Speaking Putonghua Hong Kong-style

By Elsea Lee Source:Global Times Published: 2017/9/13 18:48:39

Illustration: Luo Xuan/GT



I was on a business trip to Hong Kong when the recent conflict broke out between pro- and anti-independence students at several Hong Kong universities. The conflict was triggered on September 5 when a female student from the Chinese mainland tore down a pro-independence poster from the "democracy wall" at the Chinese University of Hong Kong. Several Hong Kong students then confronted her.

"If you're talking about democracy, you can put it up; I can tear it down. It's my school as well," the girl argued in English in a video clip circulated on the Internet.

The two parties quarreled in English because the Hong Kong students spoke to her in Cantonese, a dialect the girl couldn't understand.

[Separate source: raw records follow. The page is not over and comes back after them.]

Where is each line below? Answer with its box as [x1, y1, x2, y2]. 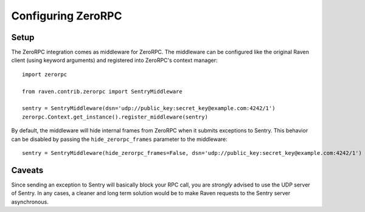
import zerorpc [22, 70, 68, 78]
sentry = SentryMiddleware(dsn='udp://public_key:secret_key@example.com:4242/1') [22, 105, 276, 112]
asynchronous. [11, 198, 49, 205]
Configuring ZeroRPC [11, 9, 122, 22]
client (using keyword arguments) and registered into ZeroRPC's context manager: [11, 56, 218, 64]
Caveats [11, 165, 44, 176]
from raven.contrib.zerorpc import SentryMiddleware [22, 88, 182, 95]
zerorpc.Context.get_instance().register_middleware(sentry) [22, 113, 208, 120]
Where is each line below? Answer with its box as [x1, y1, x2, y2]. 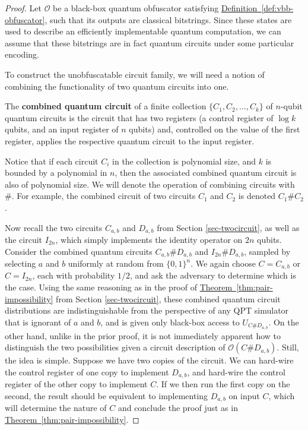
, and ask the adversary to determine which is [129, 269, 296, 282]
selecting [5, 257, 36, 269]
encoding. [5, 48, 39, 61]
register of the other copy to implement [5, 378, 148, 390]
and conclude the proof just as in [118, 401, 238, 414]
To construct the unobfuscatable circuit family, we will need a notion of [5, 68, 265, 80]
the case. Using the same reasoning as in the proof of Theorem [5, 281, 233, 293]
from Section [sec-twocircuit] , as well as [157, 221, 300, 233]
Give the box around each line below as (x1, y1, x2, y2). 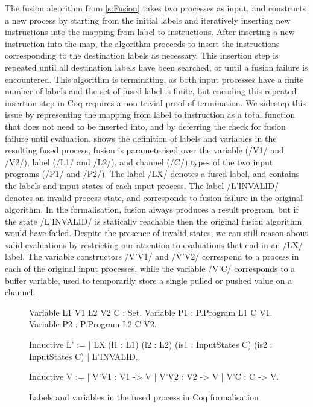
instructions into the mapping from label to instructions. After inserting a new (5, 25, 295, 38)
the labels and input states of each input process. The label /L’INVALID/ (5, 179, 279, 191)
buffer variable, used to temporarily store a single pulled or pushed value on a (5, 274, 292, 286)
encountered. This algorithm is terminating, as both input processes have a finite (5, 72, 304, 85)
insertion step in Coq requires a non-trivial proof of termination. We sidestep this (5, 96, 306, 109)
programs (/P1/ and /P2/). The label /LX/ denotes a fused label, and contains (5, 167, 300, 180)
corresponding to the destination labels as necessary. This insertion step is (5, 49, 279, 62)
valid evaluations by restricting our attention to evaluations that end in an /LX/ (5, 238, 303, 251)
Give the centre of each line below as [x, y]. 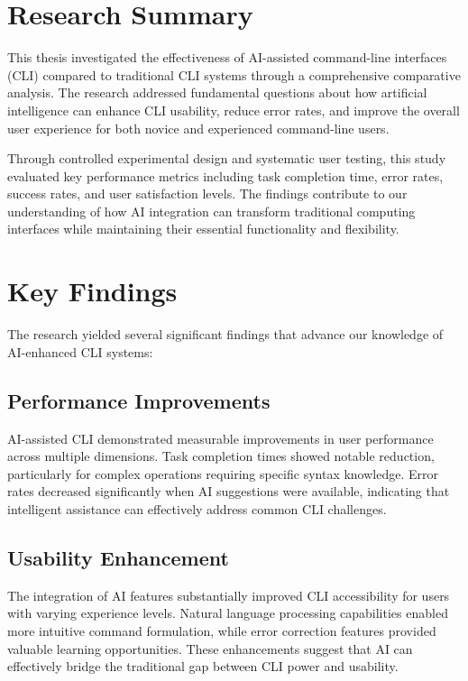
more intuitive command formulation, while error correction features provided [222, 630]
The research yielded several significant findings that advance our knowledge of [225, 334]
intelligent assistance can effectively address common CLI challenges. [197, 508]
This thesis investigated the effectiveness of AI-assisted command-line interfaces [227, 57]
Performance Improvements [139, 400]
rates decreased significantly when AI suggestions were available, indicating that [229, 491]
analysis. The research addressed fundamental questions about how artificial [217, 92]
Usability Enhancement [118, 557]
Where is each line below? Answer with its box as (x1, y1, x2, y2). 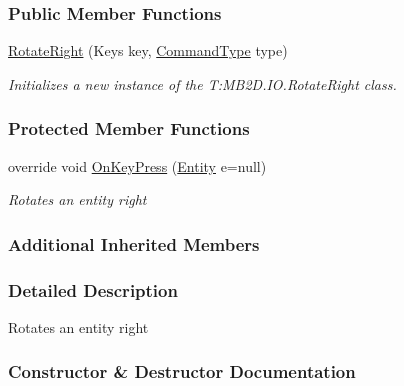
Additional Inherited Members (8, 231, 260, 256)
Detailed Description (8, 277, 178, 302)
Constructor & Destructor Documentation (8, 359, 356, 384)
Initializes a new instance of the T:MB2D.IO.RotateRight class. (8, 73, 397, 94)
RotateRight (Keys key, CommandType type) (8, 40, 288, 61)
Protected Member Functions (8, 116, 250, 141)
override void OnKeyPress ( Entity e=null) (8, 155, 267, 176)
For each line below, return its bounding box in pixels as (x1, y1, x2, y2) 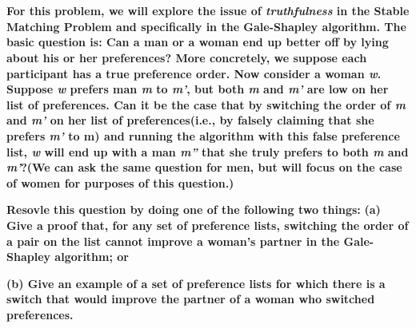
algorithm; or (54, 248, 129, 265)
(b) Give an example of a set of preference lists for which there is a (6, 275, 386, 291)
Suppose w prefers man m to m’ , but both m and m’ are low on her (6, 81, 389, 97)
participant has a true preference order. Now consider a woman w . (6, 65, 382, 81)
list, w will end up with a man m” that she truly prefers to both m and (6, 143, 409, 160)
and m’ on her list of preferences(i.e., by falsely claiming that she (6, 112, 374, 128)
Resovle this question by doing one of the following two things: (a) (6, 201, 381, 218)
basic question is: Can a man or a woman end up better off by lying (6, 34, 389, 50)

Maybe the Hong Kong students might have chosen not to speak Putonghua as a way of separating themselves from the Chinese mainland. Many Hongkongers speak pretty good Putonghua. I was able to communicate with a local taxi driver in his 40s without any problem during my trip. The driver was obviously proud of his Hong Kong accented Putonghua, and I liked it too. My generation, those born in the 1980s, grew up watching Hong Kong TV dramas dubbed in Hong Kong-style Putonghua. In the past, when Hong Kong had inspired us with its metropolitan lifestyle, we were also keen on mimicking the Hong Kong accent.

There have been news reports of the dislike and distrust between mainlanders and Hong Kong residents over the years. On Zhihu.com, China's equivalent to Quora, some Web users answered questions such as "Are Hongkongers really unfriendly to mainlanders?" by sharing their personal experience in the city.

I met Hongkongers who were indifferent, arrogant and impolite to mainlanders. When I paid the bill at a local restaurant, a female cashier looked at me askance because I paid with coins the restaurant didn't accept.

I think it upsets some Hongkongers that the people from mainland no longer look up to them. The economy on the Chinese mainland has seen rapid development in the past decades so much so that cities like Beijing and Shanghai are on par with Hong Kong. Today, fewer mainlanders visit Hong Kong purely to for its metropolitan scenes.

I also had positive experiences. While eating at a local restaurant, an elderly lady seated next to my table gently asked me what the weather and life are like in Beijing. I was pleased that she was curious about the Chinese mainland. She is among the many Hong Kong residents who are trying to learn more about the Chinese mainland.

Another time, I asked two Hong Kong middle school students for directions and was surprised when the girls replied in standard Putonghua. Perhaps they belong to the younger generation who grew up with Putonghua being taught in their classrooms, or maybe they watch TV dramas and movies produced on the Chinese mainland. Either way, the experience of meeting young Hong Kong residents who speak good Putonghua made me feel optimistic about the future relations between Hongkongers and mainlanders.

This article was published on the Global Times Metropolitan section Two Cents page, a space for reader submissions, including opinion, humor and satire. The ideas expressed are those of the author alone, and do not represent the position of the Global Times.